Inventive separators (D) have overall advantageous properties. They help to secure a long duration of electrochemical cells with very low loss of capacity, good cycling stability, and a reduced tendency towards short circuits after longer operation and/or repeated cycling. They can help batteries to have a long duration with very low loss of capacity, good cycling stability, and high temperature stability.

The present invention will be illustrated by non-limiting working examples.

WORKING EXAMPLES General Remarks

Polyisocyanate (α.1): polymeric 4,4′-diphenylmethane diisocyanate (“Polymer-MDI”), average of 2.7 isocyanate groups per molecule, dynamic viscosity: 195 mPa·s at 25° C., commercially available as Lupranat® M20W.

Polyisocyanate (α.2): isocyanurate from hexamethylendiisocyanate, average of 3,6 isocyanate groups per molecule.

Polyisocyanate (α.3): 4,4′-diphenylmethane diisocyanate, average of 2 isocyanate groups per molecule, dynamic viscosity: 5 mPa·s at 25° C., commercially available as Lupranat® MES.

Polycarboxylic acid (β.1): dianhydride of 1,2,4,5-benzene tetracarboxylic acid

Diol (b.1): poly-THF having an average molecular weight Mn of 1000 g/mol

Diol (b.2): poly-THF having an average molecular weight Mn of 250 g/mol

Diol (b.3): polypropylenglycol having an average molecular weight Mn of 1100 g/mol

Diol (b.4: polyethylenglycol having an average molecular weight Mn of 1000 g/mol

Diol (b.5): polyethylenglycol having an average molecular weight Mn of 1500 g/mol

“NCO”: NCO content, determined by IR spectroscopy unless expressly mentioned otherwise, it is indicated in % by weight.

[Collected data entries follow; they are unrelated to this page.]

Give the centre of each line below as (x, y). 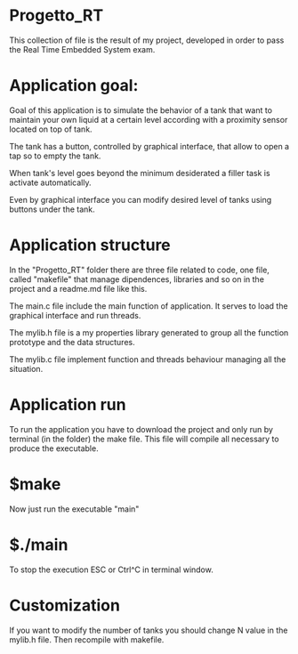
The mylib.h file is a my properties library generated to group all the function (149, 332)
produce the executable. (54, 448)
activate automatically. (50, 182)
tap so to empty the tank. (55, 156)
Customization (64, 605)
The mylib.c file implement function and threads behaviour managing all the (148, 359)
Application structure (90, 245)
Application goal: (74, 86)
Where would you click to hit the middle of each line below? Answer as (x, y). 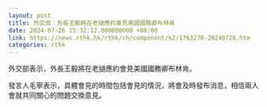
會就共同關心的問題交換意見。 (57, 95)
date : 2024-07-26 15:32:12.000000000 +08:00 (83, 30)
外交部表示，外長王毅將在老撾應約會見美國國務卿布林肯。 (102, 69)
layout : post (30, 15)
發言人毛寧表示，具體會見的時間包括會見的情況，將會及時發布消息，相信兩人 (133, 86)
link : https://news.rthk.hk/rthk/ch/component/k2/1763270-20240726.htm (129, 38)
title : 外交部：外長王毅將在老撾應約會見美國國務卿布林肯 (92, 23)
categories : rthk (37, 45)
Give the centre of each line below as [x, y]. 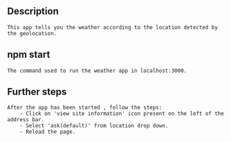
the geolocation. [32, 33]
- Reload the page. [48, 132]
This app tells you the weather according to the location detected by [112, 27]
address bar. [26, 120]
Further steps [37, 92]
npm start [29, 55]
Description [33, 11]
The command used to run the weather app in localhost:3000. [97, 71]
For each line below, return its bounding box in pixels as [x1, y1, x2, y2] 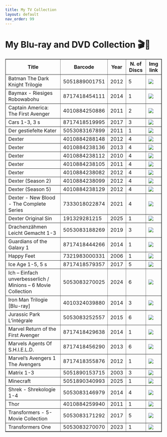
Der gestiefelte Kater [8, 127, 57, 134]
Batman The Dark [8, 75, 49, 82]
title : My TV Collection [5, 7, 57, 12]
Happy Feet [8, 253, 36, 260]
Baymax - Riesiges [8, 90, 53, 97]
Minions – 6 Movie [8, 282, 51, 289]
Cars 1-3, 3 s [8, 119, 41, 126]
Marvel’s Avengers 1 [8, 355, 56, 362]
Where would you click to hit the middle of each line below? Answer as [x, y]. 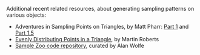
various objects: [26, 15]
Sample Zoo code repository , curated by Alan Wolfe [79, 45]
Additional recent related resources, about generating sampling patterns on [100, 9]
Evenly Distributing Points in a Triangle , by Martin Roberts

The molecular weights were determined by gel permeation chromatography (GPC using a refractometer as detector). The standard used was polymethyl methacrylate (PMMA). The solvents used were N,N-dimethylacetamide (DMAc) or tetrahydrofurane (THF), if not stated otherwise.

Percentages are % by weight unless expressly mentioned otherwise.

The molecular weights were determined by gel-permeation chromatography (GPC). The standard used was polystyrene (PS). The solvent used was tetrahydrofuran (THF), where not explicitly stated otherwise. Detection was performed using an Agilent 1100 differential refractometer or an Agilent 1100 VWD UV photometer.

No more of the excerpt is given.